* WHAT THE TASK ASKS: From the line containing "costruttore per specificare" onward, retype each line of the entries below exactly, last line included.

* Records from a dataset:
*** Block opens ***

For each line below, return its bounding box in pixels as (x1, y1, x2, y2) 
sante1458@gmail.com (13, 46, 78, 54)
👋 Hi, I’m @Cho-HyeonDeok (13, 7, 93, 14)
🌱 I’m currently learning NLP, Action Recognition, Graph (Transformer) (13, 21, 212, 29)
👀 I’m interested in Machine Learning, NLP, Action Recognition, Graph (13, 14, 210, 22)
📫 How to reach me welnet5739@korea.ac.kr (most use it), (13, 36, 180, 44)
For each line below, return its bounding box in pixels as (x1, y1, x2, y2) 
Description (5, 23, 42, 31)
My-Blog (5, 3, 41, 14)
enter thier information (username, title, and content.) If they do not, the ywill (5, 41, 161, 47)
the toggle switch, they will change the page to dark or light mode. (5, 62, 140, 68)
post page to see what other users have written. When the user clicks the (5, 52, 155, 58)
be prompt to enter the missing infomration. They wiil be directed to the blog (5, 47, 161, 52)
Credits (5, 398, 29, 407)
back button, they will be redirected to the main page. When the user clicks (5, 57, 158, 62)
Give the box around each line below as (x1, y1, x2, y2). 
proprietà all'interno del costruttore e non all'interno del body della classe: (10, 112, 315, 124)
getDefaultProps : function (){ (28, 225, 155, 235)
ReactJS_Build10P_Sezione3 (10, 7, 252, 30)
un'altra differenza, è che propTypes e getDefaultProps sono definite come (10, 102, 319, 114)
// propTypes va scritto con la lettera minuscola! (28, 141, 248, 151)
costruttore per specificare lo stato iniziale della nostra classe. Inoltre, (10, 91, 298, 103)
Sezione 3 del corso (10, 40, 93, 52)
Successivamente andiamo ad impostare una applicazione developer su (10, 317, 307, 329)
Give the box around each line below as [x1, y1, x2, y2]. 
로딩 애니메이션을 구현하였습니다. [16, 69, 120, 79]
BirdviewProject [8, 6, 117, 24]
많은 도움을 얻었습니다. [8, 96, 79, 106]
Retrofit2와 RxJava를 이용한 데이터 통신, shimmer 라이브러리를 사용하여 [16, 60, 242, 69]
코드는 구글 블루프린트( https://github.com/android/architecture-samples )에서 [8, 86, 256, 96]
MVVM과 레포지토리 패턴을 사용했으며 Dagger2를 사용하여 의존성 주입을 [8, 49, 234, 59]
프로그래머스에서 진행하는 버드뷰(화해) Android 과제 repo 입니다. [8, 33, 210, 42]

*** Block closes ***

* TASK ANSWER:
costruttore per specificare lo stato iniziale della nostra classe. Inoltre, (10, 91, 298, 103)
Sezione 3 del corso (10, 40, 93, 52)
Successivamente andiamo ad impostare una applicazione developer su (10, 317, 307, 329)
Give the box around each line below as [x1, y1, x2, y2]. 
로딩 애니메이션을 구현하였습니다. [16, 69, 120, 79]
BirdviewProject [8, 6, 117, 24]
많은 도움을 얻었습니다. [8, 96, 79, 106]
Retrofit2와 RxJava를 이용한 데이터 통신, shimmer 라이브러리를 사용하여 [16, 60, 242, 69]
코드는 구글 블루프린트( https://github.com/android/architecture-samples )에서 [8, 86, 256, 96]
MVVM과 레포지토리 패턴을 사용했으며 Dagger2를 사용하여 의존성 주입을 [8, 49, 234, 59]
프로그래머스에서 진행하는 버드뷰(화해) Android 과제 repo 입니다. [8, 33, 210, 42]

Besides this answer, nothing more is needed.